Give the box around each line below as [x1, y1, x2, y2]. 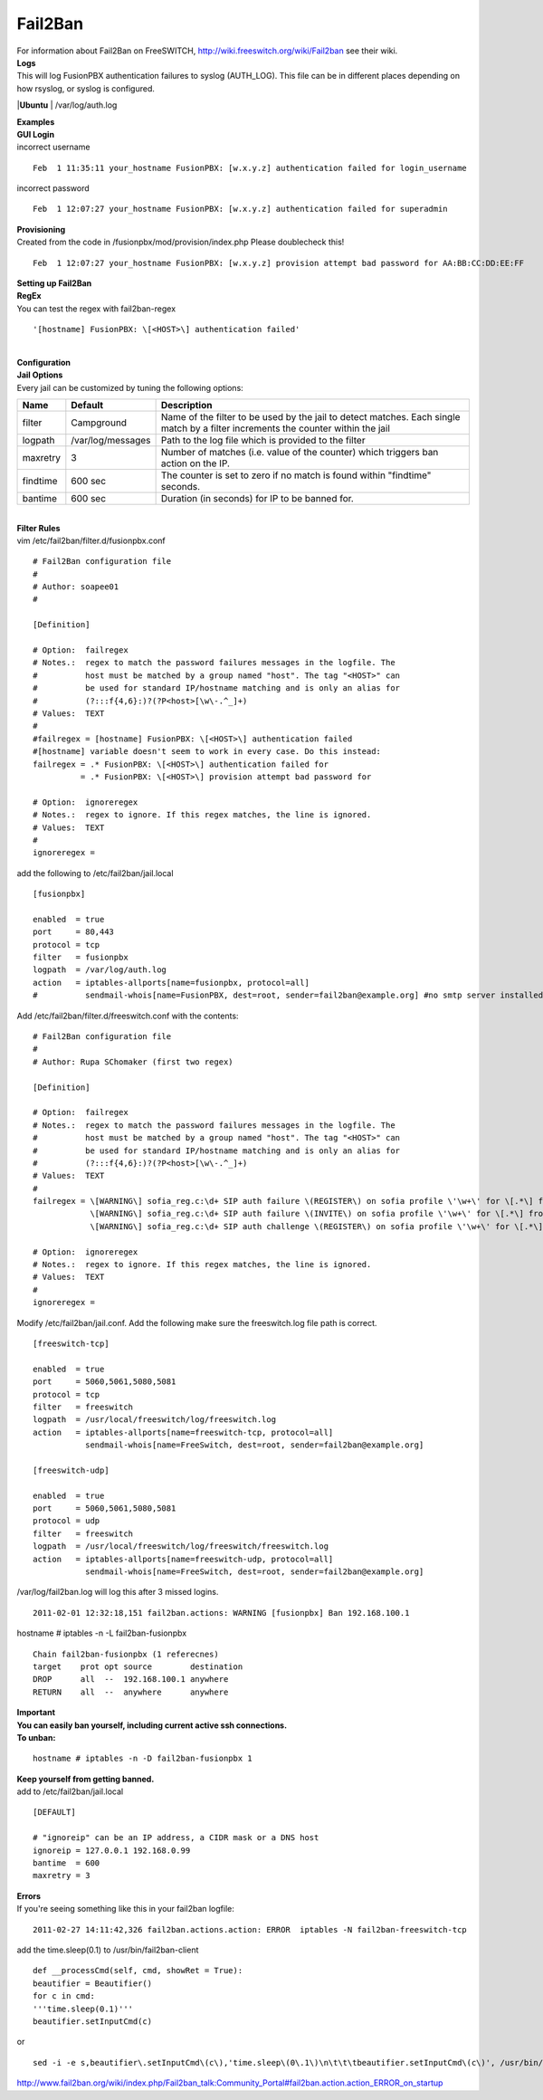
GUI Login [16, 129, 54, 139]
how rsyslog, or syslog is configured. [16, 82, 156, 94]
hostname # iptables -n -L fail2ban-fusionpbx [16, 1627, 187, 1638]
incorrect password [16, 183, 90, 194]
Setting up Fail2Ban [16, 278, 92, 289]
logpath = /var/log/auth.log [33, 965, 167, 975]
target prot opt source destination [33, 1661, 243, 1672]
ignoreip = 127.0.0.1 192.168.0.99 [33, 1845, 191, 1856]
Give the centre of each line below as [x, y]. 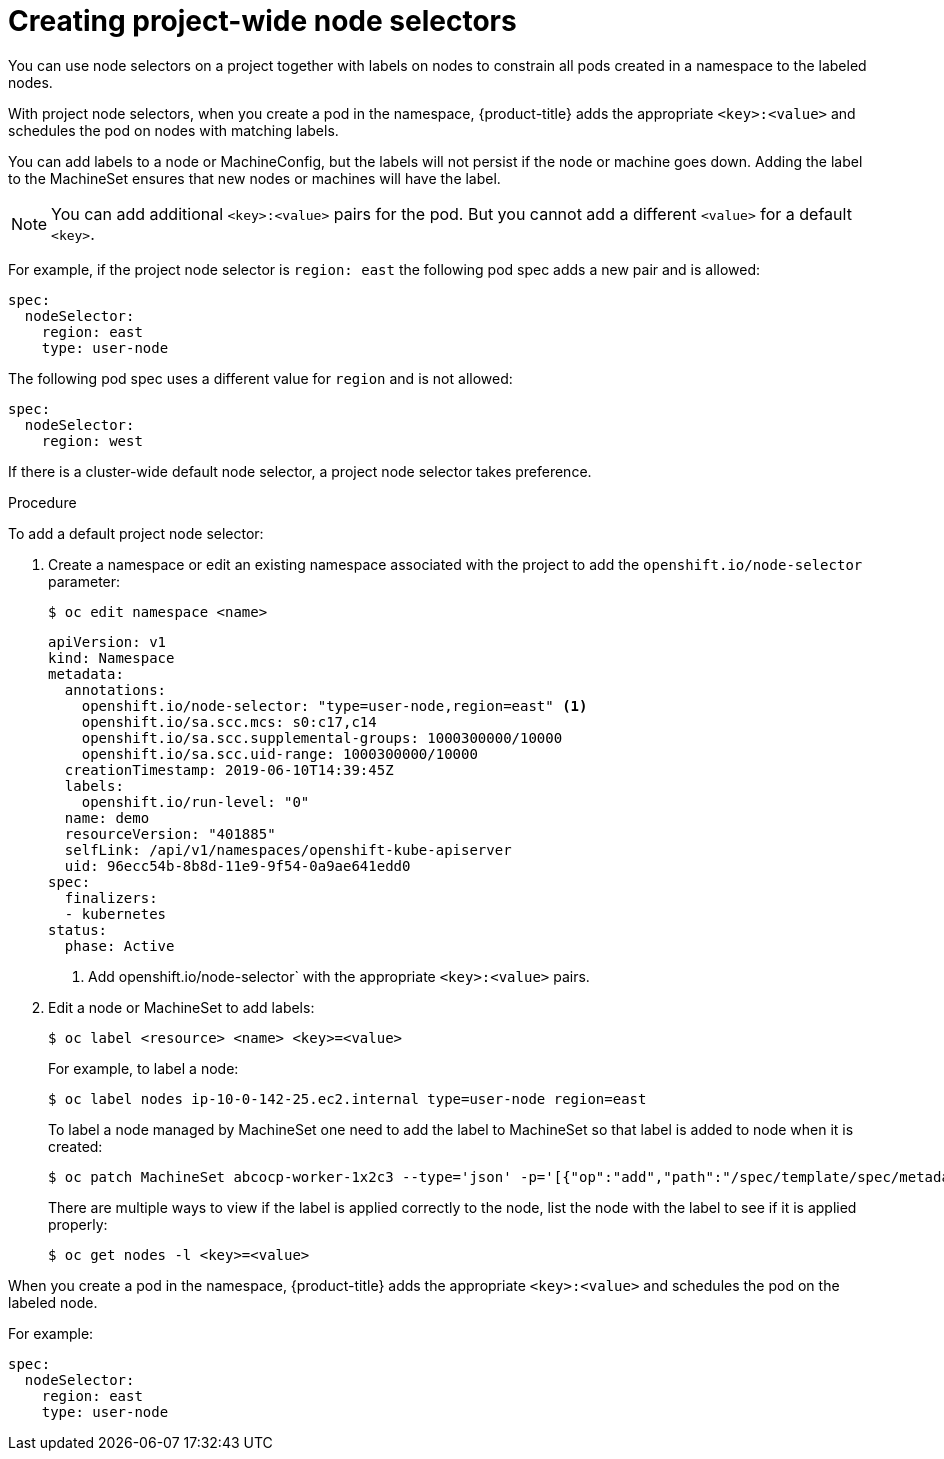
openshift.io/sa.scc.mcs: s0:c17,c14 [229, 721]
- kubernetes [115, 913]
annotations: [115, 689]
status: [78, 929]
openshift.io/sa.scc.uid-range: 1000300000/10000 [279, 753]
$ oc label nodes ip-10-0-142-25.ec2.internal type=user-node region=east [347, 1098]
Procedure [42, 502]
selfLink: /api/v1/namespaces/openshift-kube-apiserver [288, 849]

—————

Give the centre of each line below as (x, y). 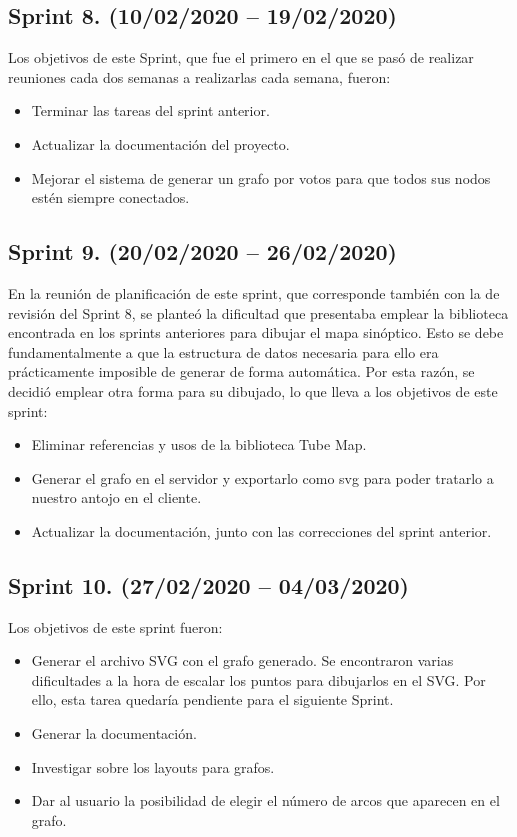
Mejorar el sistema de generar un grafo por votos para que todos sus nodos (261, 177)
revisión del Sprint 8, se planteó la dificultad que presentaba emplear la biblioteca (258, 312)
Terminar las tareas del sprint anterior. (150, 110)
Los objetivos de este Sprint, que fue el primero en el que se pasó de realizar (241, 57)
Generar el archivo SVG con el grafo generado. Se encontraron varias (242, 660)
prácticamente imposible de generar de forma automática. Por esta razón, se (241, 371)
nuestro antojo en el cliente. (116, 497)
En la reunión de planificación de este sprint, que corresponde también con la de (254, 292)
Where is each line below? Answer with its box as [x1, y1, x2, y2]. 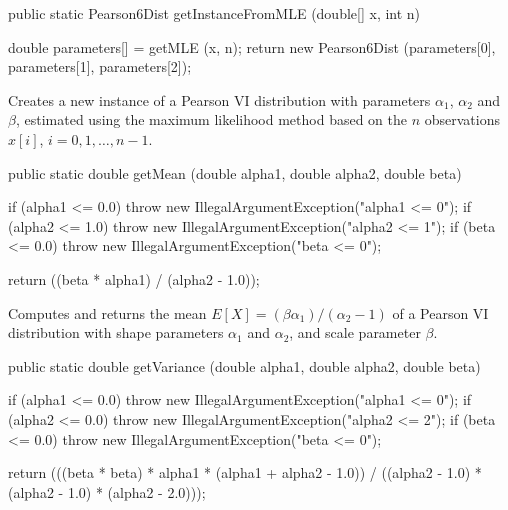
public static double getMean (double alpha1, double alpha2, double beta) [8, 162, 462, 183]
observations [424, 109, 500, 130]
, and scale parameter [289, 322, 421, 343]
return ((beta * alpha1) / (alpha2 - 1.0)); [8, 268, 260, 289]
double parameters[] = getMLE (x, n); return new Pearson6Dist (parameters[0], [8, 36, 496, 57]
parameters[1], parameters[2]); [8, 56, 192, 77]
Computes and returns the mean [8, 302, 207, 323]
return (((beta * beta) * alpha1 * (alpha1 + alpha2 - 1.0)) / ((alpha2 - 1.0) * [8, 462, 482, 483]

—————

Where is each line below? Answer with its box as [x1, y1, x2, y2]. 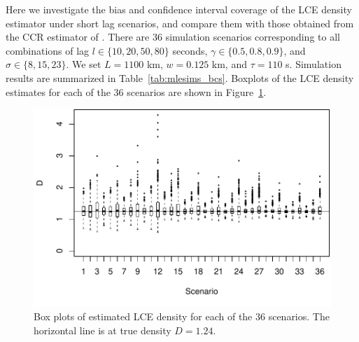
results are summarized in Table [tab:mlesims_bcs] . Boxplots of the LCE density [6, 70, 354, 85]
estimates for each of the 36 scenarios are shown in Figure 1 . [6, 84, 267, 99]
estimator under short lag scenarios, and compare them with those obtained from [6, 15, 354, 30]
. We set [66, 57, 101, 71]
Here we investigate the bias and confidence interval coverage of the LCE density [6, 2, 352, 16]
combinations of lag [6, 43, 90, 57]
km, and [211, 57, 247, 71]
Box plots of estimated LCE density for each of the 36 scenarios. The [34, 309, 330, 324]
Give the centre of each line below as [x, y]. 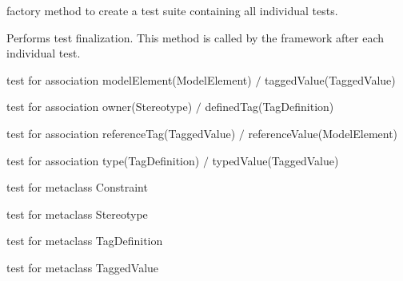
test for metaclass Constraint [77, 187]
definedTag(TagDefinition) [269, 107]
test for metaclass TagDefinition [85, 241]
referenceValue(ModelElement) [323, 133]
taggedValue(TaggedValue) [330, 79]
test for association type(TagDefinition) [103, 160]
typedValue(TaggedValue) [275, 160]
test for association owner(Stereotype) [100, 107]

—————

§ **EXERCISE AIM**
Using the data above, copy exactly the lines from the one containing "Give the box" to the one containing "status: [78, 929]", inclusive. Exclude the pictures.

§ **RESULT**
Give the box around each line below as [x1, y1, x2, y2]. 
GUI Login [16, 129, 54, 139]
how rsyslog, or syslog is configured. [16, 82, 156, 94]
hostname # iptables -n -L fail2ban-fusionpbx [16, 1627, 187, 1638]
incorrect password [16, 183, 90, 194]
Setting up Fail2Ban [16, 278, 92, 289]
logpath = /var/log/auth.log [33, 965, 167, 975]
target prot opt source destination [33, 1661, 243, 1672]
ignoreip = 127.0.0.1 192.168.0.99 [33, 1845, 191, 1856]
Give the centre of each line below as [x, y]. 
openshift.io/sa.scc.mcs: s0:c17,c14 [229, 721]
- kubernetes [115, 913]
annotations: [115, 689]
status: [78, 929]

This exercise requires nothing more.